Great Non-Rift Lakes
Written by Russell McAndrews
Deep in the heart of darkest Africa perhaps 40 million years ago the country side is being ripped open by the formation of a colossal rift. The pre-existing Malagarasi River is severed; the gash begins to fill at a painfully slow rate. Lake Tanganyika has only just begun to form. For perhaps 6 million years it will remain stable at a level significantly lower than today’s isolated. Late in the Pleistocene the formation of the Bufumbiro Volcanoes causes a small piece of the Victoria basin drainage to pond forming Lave Kivu which overflowed southward over the Ruanda Highlands and into L. Tanganyika. This additional drainage causes the level to rise again and eventually L. Tanganyika will overflow through the Lukuga River and on into the Congo River.
To the southeast Lake Malawi forms, also in isolation, developing in a cascading fashion southward along a deep rift. The proto-lake that will become Malawi fills in stages overflowing and eroding one wall after another. Again, evidence indicates that the lake remained stable for sometime at a much reduced level before rising again.

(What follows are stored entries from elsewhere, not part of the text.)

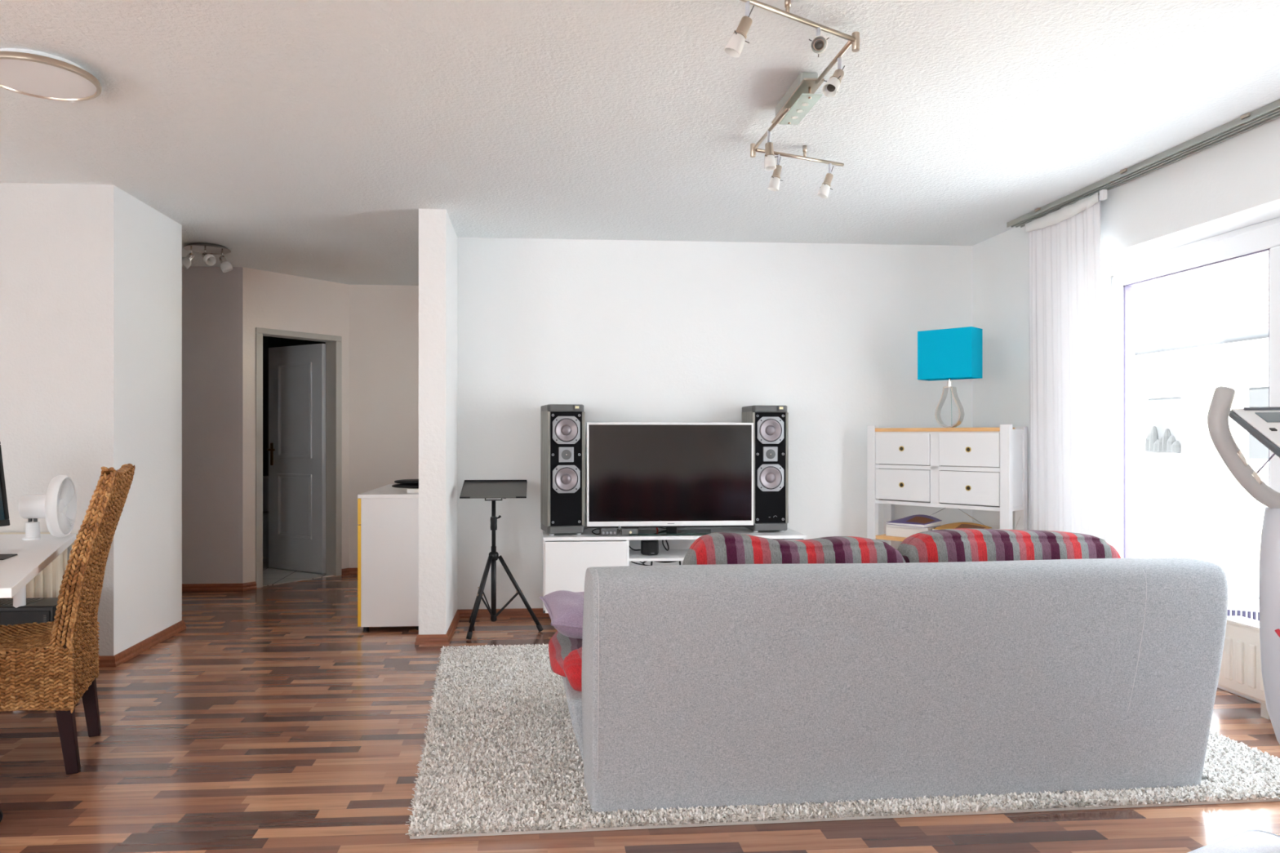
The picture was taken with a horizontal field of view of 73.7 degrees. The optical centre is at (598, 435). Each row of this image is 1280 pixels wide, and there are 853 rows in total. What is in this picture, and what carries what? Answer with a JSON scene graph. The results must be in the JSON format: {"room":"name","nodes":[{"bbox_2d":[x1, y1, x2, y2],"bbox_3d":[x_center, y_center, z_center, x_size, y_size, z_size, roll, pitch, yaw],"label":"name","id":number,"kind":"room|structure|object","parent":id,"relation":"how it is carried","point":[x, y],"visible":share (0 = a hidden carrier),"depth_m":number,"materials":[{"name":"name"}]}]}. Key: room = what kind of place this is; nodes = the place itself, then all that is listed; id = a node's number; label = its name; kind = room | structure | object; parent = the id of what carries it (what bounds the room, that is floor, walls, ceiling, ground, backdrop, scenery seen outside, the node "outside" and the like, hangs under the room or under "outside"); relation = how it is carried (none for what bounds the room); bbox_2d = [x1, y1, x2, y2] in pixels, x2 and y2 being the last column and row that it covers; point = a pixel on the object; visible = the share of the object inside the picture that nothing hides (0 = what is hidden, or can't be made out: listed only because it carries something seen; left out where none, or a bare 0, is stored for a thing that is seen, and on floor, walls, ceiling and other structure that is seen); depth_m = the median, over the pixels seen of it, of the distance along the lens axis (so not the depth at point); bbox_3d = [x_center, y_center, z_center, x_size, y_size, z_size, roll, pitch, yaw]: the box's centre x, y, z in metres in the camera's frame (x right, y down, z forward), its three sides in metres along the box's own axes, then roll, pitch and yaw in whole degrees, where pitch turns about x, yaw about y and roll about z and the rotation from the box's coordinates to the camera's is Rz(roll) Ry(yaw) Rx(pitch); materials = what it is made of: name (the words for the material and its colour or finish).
{"room":"living room","nodes":[
{"label":"living room","id":0,"kind":"room"},
{"bbox_2d":[0,182,182,656],"bbox_3d":[-3.799,-0.050,4.767,2.500,2.500,0.850,0,0,-4],"label":"wall","id":1,"kind":"structure","parent":0,"point":[91,275],"depth_m":4.43,"materials":[{"name":"white paint"}]},
{"bbox_2d":[97,620,186,667],"bbox_3d":[-3.739,1.173,4.771,2.420,0.054,0.890,0,0,-4],"label":"baseboard","id":2,"kind":"structure","parent":1,"relation":"attached to","point":[115,660],"depth_m":4.70,"materials":[{"name":"brown wood"}]},
{"bbox_2d":[182,266,242,583],"bbox_3d":[-3.967,-0.050,6.575,2.420,2.500,0.120,0,0,-4],"label":"wall","id":3,"kind":"structure","parent":0,"point":[212,298],"depth_m":6.58,"materials":[{"name":"white paint"}]},
{"bbox_2d":[182,581,257,591],"bbox_3d":[-3.673,1.173,6.564,2.005,0.054,0.098,0,0,-4],"label":"baseboard","id":4,"kind":"structure","parent":3,"relation":"attached to","point":[251,585],"depth_m":6.58,"materials":[{"name":"brown wood"}]},
{"bbox_2d":[262,336,325,475],"bbox_3d":[-3.127,-0.050,7.998,3.300,2.500,2.600,0,0,-4],"label":"wall","id":5,"kind":"structure","parent":0,"point":[268,341],"depth_m":9.17,"materials":[{"name":"black"}]},
{"bbox_2d":[342,568,357,575],"bbox_3d":[-1.714,1.173,7.360,0.994,0.054,0.073,0,0,-4],"label":"baseboard","id":6,"kind":"structure","parent":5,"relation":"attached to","point":[345,571],"depth_m":7.35,"materials":[{"name":"brown wood"}]},
{"bbox_2d":[242,266,348,583],"bbox_3d":[-2.493,-0.050,7.043,0.130,2.500,1.020,0,0,38],"label":"wall","id":7,"kind":"structure","parent":0,"point":[270,300],"depth_m":6.81,"materials":[{"name":"white paint"}]},
{"bbox_2d":[255,327,342,588],"bbox_3d":[-2.770,0.177,7.243,0.836,2.045,0.785,0,0,38],"label":"door","id":8,"kind":"structure","parent":7,"relation":"in","point":[304,450],"depth_m":7.36,"materials":[{"name":"grey wood"}]},
{"bbox_2d":[348,284,418,568],"bbox_3d":[-1.693,-0.050,7.474,0.945,2.500,0.150,0,0,-4],"label":"wall","id":9,"kind":"structure","parent":0,"point":[384,319],"depth_m":7.38,"materials":[{"name":"white paint"}]},
{"bbox_2d":[418,208,457,635],"bbox_3d":[-1.054,-0.050,6.246,0.155,2.500,2.690,0,0,-4],"label":"wall partition","id":10,"kind":"structure","parent":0,"point":[437,237],"depth_m":4.91,"materials":[{"name":"white paint"}]},
{"bbox_2d":[0,0,1279,285],"bbox_3d":[-0.897,-1.375,3.094,8.050,0.150,12.900,0,0,-4],"label":"ceiling","id":11,"kind":"structure","parent":0,"point":[309,139],"depth_m":3.39,"materials":[{"name":"white paint"}]},
{"bbox_2d":[0,48,102,101],"bbox_3d":[-1.977,-1.276,3.016,0.380,0.048,0.380,0,0,-4],"label":"lamp","id":12,"kind":"object","parent":11,"relation":"attached to","point":[35,73],"visible":1,"depth_m":3.00,"materials":[{"name":"silver metal"}]},
{"bbox_2d":[182,242,232,272],"bbox_3d":[-2.694,-1.213,5.873,0.296,0.174,0.296,0,0,11],"label":"ceiling spotlight","id":13,"kind":"object","parent":11,"relation":"attached to","point":[206,249],"visible":0.93,"depth_m":5.85,"materials":[{"name":"silver metal"}]},
{"bbox_2d":[724,0,859,198],"bbox_3d":[0.646,-1.191,2.997,0.569,0.218,2.102,0,0,24],"label":"track spotlight","id":14,"kind":"object","parent":11,"relation":"attached to","point":[800,98],"visible":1,"depth_m":3.05,"materials":[{"name":"silver metal"}]},
{"bbox_2d":[1006,98,1279,227],"bbox_3d":[2.688,-1.286,3.129,0.103,0.028,4.200,0,0,-4],"label":"track","id":15,"kind":"object","parent":11,"relation":"attached to","point":[1246,122],"visible":1,"depth_m":3.94,"materials":[{"name":"silver metal"}]},
{"bbox_2d":[1025,189,1107,542],"bbox_3d":[2.576,-0.040,4.722,0.046,2.440,0.704,0,0,-4],"label":"curtain","id":16,"kind":"object","parent":15,"relation":"hanging from","point":[1068,472],"visible":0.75,"depth_m":4.70,"materials":[{"name":"white fabric"}]},
{"bbox_2d":[0,558,1279,852],"bbox_3d":[-0.890,1.257,2.994,8.050,0.126,12.700,0,0,-4],"label":"floor","id":17,"kind":"structure","parent":0,"point":[272,722],"depth_m":3.08,"materials":[{"name":"brown wood"}]},
{"bbox_2d":[0,809,3,822],"bbox_3d":[-2.145,0.950,2.517,0.659,0.500,0.637,0,0,-4],"label":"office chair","id":18,"kind":"object","parent":17,"relation":"on","point":[1,811],"visible":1,"depth_m":2.61,"materials":[{"name":"black plastic"}]},
{"bbox_2d":[0,597,57,626],"bbox_3d":[-2.658,0.976,3.853,0.486,0.448,0.216,0,0,-4],"label":"computer tower","id":19,"kind":"object","parent":17,"relation":"on","point":[38,610],"visible":0.21,"depth_m":3.76,"materials":[{"name":"black metal"}]},
{"bbox_2d":[0,598,44,605],"bbox_3d":[-2.703,0.754,3.853,0.296,0.004,0.150,0,0,-4],"label":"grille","id":20,"kind":"object","parent":19,"relation":"attached to","point":[3,602],"depth_m":3.86,"materials":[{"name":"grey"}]},
{"bbox_2d":[0,533,75,608],"bbox_3d":[-2.859,0.829,3.208,2.099,0.742,1.458,0,0,-4],"label":"desk","id":21,"kind":"object","parent":17,"relation":"on","point":[33,556],"visible":0.75,"depth_m":3.29,"materials":[{"name":"white wood"}]},
{"bbox_2d":[0,441,9,526],"bbox_3d":[-2.586,0.241,3.273,0.220,0.434,0.560,0,0,18],"label":"monitor","id":22,"kind":"object","parent":21,"relation":"on","point":[4,513],"visible":1,"depth_m":3.51,"materials":[{"name":"black plastic"}]},
{"bbox_2d":[0,554,17,559],"bbox_3d":[-2.290,0.456,3.189,0.205,0.004,0.143,0,0,-4],"label":"mouse pad","id":23,"kind":"object","parent":21,"relation":"on","point":[2,557],"visible":1,"depth_m":3.20,"materials":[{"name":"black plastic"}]},
{"bbox_2d":[18,475,76,540],"bbox_3d":[-2.447,0.317,3.768,0.174,0.282,0.278,0,0,-15],"label":"desk fan","id":24,"kind":"object","parent":21,"relation":"on","point":[58,506],"visible":1,"depth_m":3.73,"materials":[{"name":"white plastic"}]},
{"bbox_2d":[57,478,74,533],"bbox_3d":[-2.374,0.315,3.778,0.023,0.246,0.229,0,0,-15],"label":"grille","id":25,"kind":"object","parent":24,"relation":"attached to","point":[65,486],"depth_m":3.81,"materials":[{"name":"white plastic"}]},
{"bbox_2d":[0,532,76,598],"bbox_3d":[-3.402,0.849,4.288,1.622,0.702,0.102,0,0,-4],"label":"radiator","id":26,"kind":"object","parent":17,"relation":"on","point":[47,583],"visible":0.03,"depth_m":4.29,"materials":[{"name":"beige metal"}]},
{"bbox_2d":[0,463,135,774],"bbox_3d":[-2.109,0.656,3.158,0.632,1.088,0.490,0,0,-21],"label":"woven chair","id":27,"kind":"object","parent":17,"relation":"on","point":[55,664],"visible":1,"depth_m":3.02,"materials":[{"name":"brown wicker"}]},
{"bbox_2d":[262,475,268,559],"bbox_3d":[-3.300,0.804,8.409,0.410,0.780,0.686,0,0,16],"label":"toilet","id":28,"kind":"object","parent":17,"relation":"on","point":[265,478],"visible":0.16,"depth_m":8.28,"materials":[{"name":"black"}]},
{"bbox_2d":[357,484,418,631],"bbox_3d":[-1.311,0.781,5.756,0.397,0.838,1.100,0,0,-4],"label":"sideboard","id":29,"kind":"object","parent":17,"relation":"on","point":[388,516],"visible":0.77,"depth_m":5.21,"materials":[{"name":"white paint"}]},
{"bbox_2d":[407,488,418,493],"bbox_3d":[-1.163,0.350,5.481,0.100,0.022,0.260,0,0,-4],"label":"paper stack","id":30,"kind":"object","parent":29,"relation":"on","point":[410,490],"visible":0.39,"depth_m":5.35,"materials":[{"name":"white paper"}]},
{"bbox_2d":[391,483,418,488],"bbox_3d":[-1.128,0.325,5.494,0.400,0.028,0.200,0,0,-4],"label":"case","id":31,"kind":"object","parent":30,"relation":"on","point":[398,486],"visible":0.38,"depth_m":5.40,"materials":[{"name":"black plastic"}]},
{"bbox_2d":[394,479,418,484],"bbox_3d":[-1.118,0.298,5.494,0.390,0.028,0.200,0,0,-4],"label":"case","id":32,"kind":"object","parent":31,"relation":"on","point":[402,481],"visible":0.43,"depth_m":5.40,"materials":[{"name":"black plastic"}]},
{"bbox_2d":[414,608,549,644],"bbox_3d":[0.768,1.173,5.188,3.680,0.054,1.080,0,0,-4],"label":"baseboard","id":33,"kind":"structure","parent":17,"relation":"on","point":[424,639],"depth_m":5.59,"materials":[{"name":"brown wood"}]},
{"bbox_2d":[459,480,543,639],"bbox_3d":[-0.590,0.741,5.234,0.496,0.919,0.484,0,0,-4],"label":"tripod stand","id":34,"kind":"object","parent":17,"relation":"on","point":[471,489],"visible":1,"depth_m":5.20,"materials":[{"name":"black metal"}]},
{"bbox_2d":[459,480,527,498],"bbox_3d":[-0.639,0.328,5.211,0.394,0.093,0.325,0,0,-4],"label":"tray","id":35,"kind":"object","parent":34,"relation":"on","point":[471,489],"depth_m":5.22,"materials":[{"name":"black metal"}]},
{"bbox_2d":[542,528,806,613],"bbox_3d":[0.461,0.911,5.450,1.635,0.578,0.434,0,0,-4],"label":"tv stand","id":36,"kind":"object","parent":17,"relation":"on","point":[566,557],"visible":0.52,"depth_m":5.21,"materials":[{"name":"white paint"}]},
{"bbox_2d":[540,404,584,535],"bbox_3d":[-0.232,0.215,5.406,0.234,0.811,0.300,0,0,-13],"label":"loudspeaker","id":37,"kind":"object","parent":36,"relation":"on","point":[562,425],"visible":1,"depth_m":5.28,"materials":[{"name":"black wood"}]},
{"bbox_2d":[561,449,571,459],"bbox_3d":[-0.202,0.121,5.277,0.062,0.062,0.008,0,0,-13],"label":"grille","id":38,"kind":"object","parent":37,"relation":"attached to","point":[566,454],"depth_m":5.27,"materials":[{"name":"grey metal"}]},
{"bbox_2d":[599,527,617,535],"bbox_3d":[0.057,0.598,5.296,0.100,0.041,0.092,0,0,-7],"label":"amplifier","id":39,"kind":"object","parent":36,"relation":"on","point":[602,531],"visible":1,"depth_m":5.26,"materials":[{"name":"black plastic"}]},
{"bbox_2d":[621,528,637,535],"bbox_3d":[0.191,0.599,5.313,0.100,0.038,0.088,0,0,1],"label":"audio interface","id":40,"kind":"object","parent":36,"relation":"on","point":[624,531],"visible":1,"depth_m":5.27,"materials":[{"name":"black plastic"}]},
{"bbox_2d":[640,540,658,555],"bbox_3d":[0.319,0.712,5.411,0.110,0.086,0.111,0,0,8],"label":"speaker","id":41,"kind":"object","parent":36,"relation":"on","point":[647,547],"visible":0.91,"depth_m":5.37},
{"bbox_2d":[629,549,688,561],"bbox_3d":[0.466,0.766,5.455,0.594,0.018,0.404,0,0,-4],"label":"shelf","id":42,"kind":"object","parent":36,"relation":"attached to","point":[663,554],"depth_m":5.33,"materials":[{"name":"white paint"}]},
{"bbox_2d":[643,560,680,565],"bbox_3d":[0.430,0.921,5.504,0.306,0.293,0.031,0,0,-4],"label":"wire rack","id":43,"kind":"object","parent":36,"relation":"in","point":[663,562],"visible":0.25,"depth_m":5.49,"materials":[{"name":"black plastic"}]},
{"bbox_2d":[662,539,669,551],"bbox_3d":[0.428,0.701,5.485,0.046,0.085,0.025,0,0,18],"label":"cable","id":44,"kind":"object","parent":36,"relation":"hanging from","point":[662,540],"visible":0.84,"depth_m":5.48,"materials":[{"name":"black plastic"}]},
{"bbox_2d":[586,422,753,535],"bbox_3d":[0.448,0.270,5.393,1.055,0.696,0.225,0,0,-4],"label":"television","id":45,"kind":"object","parent":36,"relation":"on","point":[671,476],"visible":0.95,"depth_m":5.36,"materials":[{"name":"black plastic"}]},
{"bbox_2d":[742,405,788,532],"bbox_3d":[1.083,0.215,5.571,0.234,0.811,0.300,0,0,-5],"label":"loudspeaker","id":46,"kind":"object","parent":36,"relation":"on","point":[771,423],"visible":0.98,"depth_m":5.44,"materials":[{"name":"black wood"}]},
{"bbox_2d":[765,448,775,458],"bbox_3d":[1.094,0.121,5.440,0.062,0.062,0.008,0,0,-5],"label":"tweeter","id":47,"kind":"object","parent":46,"relation":"attached to","point":[770,453],"depth_m":5.44,"materials":[{"name":"grey metal"}]},
{"bbox_2d":[405,643,1279,839],"bbox_3d":[0.821,1.194,3.775,3.225,0.009,2.285,0,0,-4],"label":"shag rug","id":48,"kind":"object","parent":17,"relation":"on","point":[501,755],"visible":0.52,"depth_m":2.88,"materials":[{"name":"grey carpet"}]},
{"bbox_2d":[562,557,1228,813],"bbox_3d":[0.963,0.808,3.238,2.191,0.761,1.036,0,0,-6],"label":"sofa","id":49,"kind":"object","parent":48,"relation":"on","point":[717,685],"visible":0.99,"depth_m":2.74,"materials":[{"name":"fabric"}]},
{"bbox_2d":[548,631,582,677],"bbox_3d":[0.910,0.828,3.474,2.220,0.170,0.770,0,0,-6],"label":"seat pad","id":50,"kind":"object","parent":49,"relation":"on","point":[560,646],"visible":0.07,"depth_m":3.29,"materials":[{"name":"red fabric"}]},
{"bbox_2d":[539,590,584,639],"bbox_3d":[0.017,0.727,3.409,0.476,0.184,0.427,0,0,-10],"label":"throw pillow","id":51,"kind":"object","parent":50,"relation":"on","point":[565,609],"visible":0.34,"depth_m":3.24,"materials":[{"name":"fabric"}]},
{"bbox_2d":[682,532,906,564],"bbox_3d":[0.709,0.552,3.096,0.816,0.399,0.249,0,0,-7],"label":"cushion","id":52,"kind":"object","parent":50,"relation":"on","point":[719,548],"visible":0.28,"depth_m":3.01,"materials":[{"name":"multicoloured fabric"}]},
{"bbox_2d":[897,528,1120,563],"bbox_3d":[1.526,0.550,3.176,0.846,0.404,0.251,0,0,-7],"label":"cushion","id":53,"kind":"object","parent":50,"relation":"on","point":[959,544],"visible":0.31,"depth_m":3.08,"materials":[{"name":"multicoloured fabric"}]},
{"bbox_2d":[563,647,582,691],"bbox_3d":[-0.052,0.838,3.054,0.148,0.145,0.182,0,0,-13],"label":"bolster cushion","id":54,"kind":"object","parent":49,"relation":"on","point":[572,666],"visible":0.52,"depth_m":3.00,"materials":[{"name":"red fabric"}]},
{"bbox_2d":[866,424,1027,548],"bbox_3d":[2.150,0.569,5.325,0.250,1.262,0.910,0,0,-42],"label":"dresser","id":55,"kind":"object","parent":17,"relation":"on","point":[976,468],"visible":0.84,"depth_m":5.19,"materials":[{"name":"white wood"}]},
{"bbox_2d":[875,533,906,541],"bbox_3d":[2.151,0.663,5.327,0.235,0.023,0.800,0,0,-42],"label":"shelf","id":56,"kind":"object","parent":55,"relation":"attached to","point":[877,536],"depth_m":5.48,"materials":[{"name":"brown wood"}]},
{"bbox_2d":[885,526,932,537],"bbox_3d":[2.031,0.624,5.504,0.289,0.056,0.194,0,0,44],"label":"catalogue","id":57,"kind":"object","parent":55,"relation":"on","point":[891,531],"visible":0.32,"depth_m":5.46,"materials":[{"name":"white paper"}]},
{"bbox_2d":[885,524,939,530],"bbox_3d":[2.027,0.586,5.490,0.194,0.016,0.284,0,0,-43],"label":"magazine","id":58,"kind":"object","parent":57,"relation":"on","point":[887,525],"visible":0.34,"depth_m":5.41,"materials":[{"name":"white paper"}]},
{"bbox_2d":[886,514,941,528],"bbox_3d":[2.018,0.545,5.470,0.194,0.060,0.274,0,0,-37],"label":"magazine","id":59,"kind":"object","parent":58,"relation":"on","point":[920,520],"visible":1,"depth_m":5.42,"materials":[{"name":"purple paper"}]},
{"bbox_2d":[906,516,934,523],"bbox_3d":[2.042,0.538,5.422,0.114,0.028,0.135,0,0,-37],"label":"print","id":60,"kind":"object","parent":59,"relation":"on","point":[913,519],"depth_m":5.42,"materials":[{"name":"brown paper"}]},
{"bbox_2d":[917,326,982,427],"bbox_3d":[2.187,-0.349,5.312,0.182,0.608,0.336,0,0,-45],"label":"table lamp","id":61,"kind":"object","parent":55,"relation":"on","point":[951,353],"visible":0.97,"depth_m":5.24,"materials":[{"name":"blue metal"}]},
{"bbox_3d":[2.227,0.626,5.242,0.312,0.061,0.194,0,0,43],"label":"book","id":62,"kind":"object","parent":55,"relation":"on","visible":0},
{"bbox_2d":[932,522,991,530],"bbox_3d":[2.222,0.573,5.236,0.302,0.063,0.184,0,0,44],"label":"book","id":63,"kind":"object","parent":62,"relation":"on","point":[956,525],"visible":0.56,"depth_m":5.25,"materials":[{"name":"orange paper"}]},
{"bbox_2d":[955,524,986,528],"bbox_3d":[2.258,0.559,5.188,0.145,0.022,0.108,0,0,44],"label":"print","id":64,"kind":"object","parent":63,"relation":"on","point":[959,526],"depth_m":5.21,"materials":[{"name":"brown paper"}]},
{"bbox_2d":[1187,829,1279,852],"bbox_3d":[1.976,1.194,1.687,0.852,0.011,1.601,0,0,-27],"label":"table","id":65,"kind":"object","parent":17,"relation":"on","point":[1250,841],"visible":1,"depth_m":2.48,"materials":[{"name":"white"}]},
{"bbox_2d":[1207,386,1279,744],"bbox_3d":[2.175,0.526,2.022,1.175,1.318,0.588,0,0,43],"label":"exercise bike","id":66,"kind":"object","parent":17,"relation":"on","point":[1263,424],"visible":1,"depth_m":2.32,"materials":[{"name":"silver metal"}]},
{"bbox_2d":[1218,616,1270,719],"bbox_3d":[2.877,1.006,3.193,0.124,0.388,1.308,0,0,-4],"label":"radiator","id":67,"kind":"object","parent":17,"relation":"on","point":[1240,673],"visible":0.72,"depth_m":3.69,"materials":[{"name":"white metal"}]},
{"bbox_2d":[1226,616,1259,625],"bbox_3d":[2.878,0.814,3.186,0.055,0.003,1.274,0,0,-4],"label":"grille","id":68,"kind":"object","parent":67,"relation":"attached to","point":[1248,621],"depth_m":3.75,"materials":[{"name":"white metal"}]},
{"bbox_2d":[457,237,973,609],"bbox_3d":[0.999,-0.050,5.821,3.880,2.500,0.150,0,0,-4],"label":"wall","id":69,"kind":"structure","parent":0,"point":[623,331],"depth_m":5.72,"materials":[{"name":"white paint"}]},
{"bbox_2d":[973,116,1279,545],"bbox_3d":[3.071,-0.050,1.402,0.375,2.500,8.960,0,0,-4],"label":"wall","id":70,"kind":"structure","parent":0,"point":[1232,184],"depth_m":4.45,"materials":[{"name":"white paint"}]},
{"bbox_2d":[1106,217,1279,703],"bbox_3d":[2.933,0.125,4.209,0.110,2.150,1.180,0,0,-4],"label":"window","id":71,"kind":"structure","parent":70,"relation":"in","point":[1262,237],"depth_m":4.64,"materials":[{"name":"white plastic"}]},
{"bbox_3d":[3.752,1.320,3.977,1.350,0.160,7.000,0,0,-4],"label":"floor","id":72,"kind":"structure","parent":0,"visible":0},
{"bbox_2d":[1226,574,1259,621],"bbox_3d":[3.638,1.045,4.938,0.560,0.390,0.586,0,0,-4],"label":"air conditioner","id":73,"kind":"object","parent":72,"relation":"on","point":[1243,593],"visible":0.19,"depth_m":4.88,"materials":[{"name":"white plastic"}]},
{"bbox_2d":[1226,609,1259,621],"bbox_3d":[3.641,0.994,4.648,0.465,0.093,0.007,0,0,-4],"label":"vent","id":74,"kind":"object","parent":73,"relation":"attached to","point":[1251,614],"depth_m":4.64,"materials":[{"name":"white"}]},
{"label":"outside","id":75,"kind":"structure","parent":0,"visible":0},
{"bbox_3d":[14.251,4.500,11.041,90.000,0.200,100.000,0,0,-4],"label":"ground","id":76,"kind":"structure","parent":75,"visible":0},
{"bbox_2d":[1134,253,1268,580],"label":"window","id":77,"kind":"structure","parent":76,"relation":"on","point":[1176,456],"depth_m":15.80,"materials":[{"name":"beige"}]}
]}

Malawi will eventually overflow south by way of the Shire River and is isolated by the Murchison rapids.
North of L. Tanganyika, in the other side of the Bufumbiro Volcanoes, the land is rolling and warping. During the Pleistocene the westward flowing rivers of this region were thrown back by the elevation of a rim-like formation of land. This delineates the Victoria Basin drainage to the north and west, the resulting backflow will ultimately form L. Victoria. This lake will be different from any of the other s mentioned. It is not confined to nor does it contain a rift. Shaped like a saucer, and a shallow one at that L. Victoria more than makes up in surface area what it lacks in depth. Over 50 thousand years the lake level fluctuated drastically and with it the surface area. Scientists believe that at one point, approximately 14 thousand years ago L. Victoria dried up almost completely. A small satellite, L. Nabugabo was formed as little as 5,000 years ago as the water level dropped to today’s position. L. Victoria overflows via the Victoria Nile toward the north into a flooded valley now called L. Kioga. Immediately to the west, amid the formation of mountains, volcanoes and recent explosion craters (Lake Edward and L. George), drain in two directions, east toward L. Victoria and north into L. Albert. The Semliki Rapids isolate Albert from Edward and George. Albert also receives the Victoria drainage via Kiioga providing headwaters for the Nile River.
SIZE DEPTH
Victoria = 26,500 sq mi 300 ft
Tanganyika = 13,000 sq mi 4,800 ft
Malawi = 11,000 sq mi 2,300 ft
Kivu 1,600 ft
Comparing L. Victoria and its relatives to the true Rift Lakes we see many differences. We will also see some interesting parallels. The oldest L. Tanganyika was originally colonized by several species. Today cichlid wise, it is arguably the least diverse. Its fauna is comprised of less than 5% cichlids derived from a haplochromine and a Lamprologine ancestor. Malawi and Victoria have been colonized by very few species, each with a single haplochromine-derived flock of cichlids. Malawi is 60% cichlids, L. Victoria 50%. Even though Malawi has a higher percentage of cichlids (this may be in error as the latest information from Victoria is vague - 500 - 1000 spp.), it has a lower total cichlid species count, or it did prior to the introduction of Lates nilotica (Nile Perch). Other lakes in the Victoria Basin are 60-80% cichlids with the exception of L. Albert which has less than 3% probably due to its uninterrupted contact with the River Nile.
Visibility, while excellent in the Rift Lakes Tanganyika and Malawi is poor everywhere else. This is because nutrients and debris settle in to deeper water where they are useless to plankton and surface vegetation. The affect that water turbidity has had on the development of coloration is startling. In cloudy Victoria we see longer wave lengths prevalent. In murky water a red colored individual would be visible at a long distance than a blue fish simply because the wave length of red light is longer, and less prone to scattering.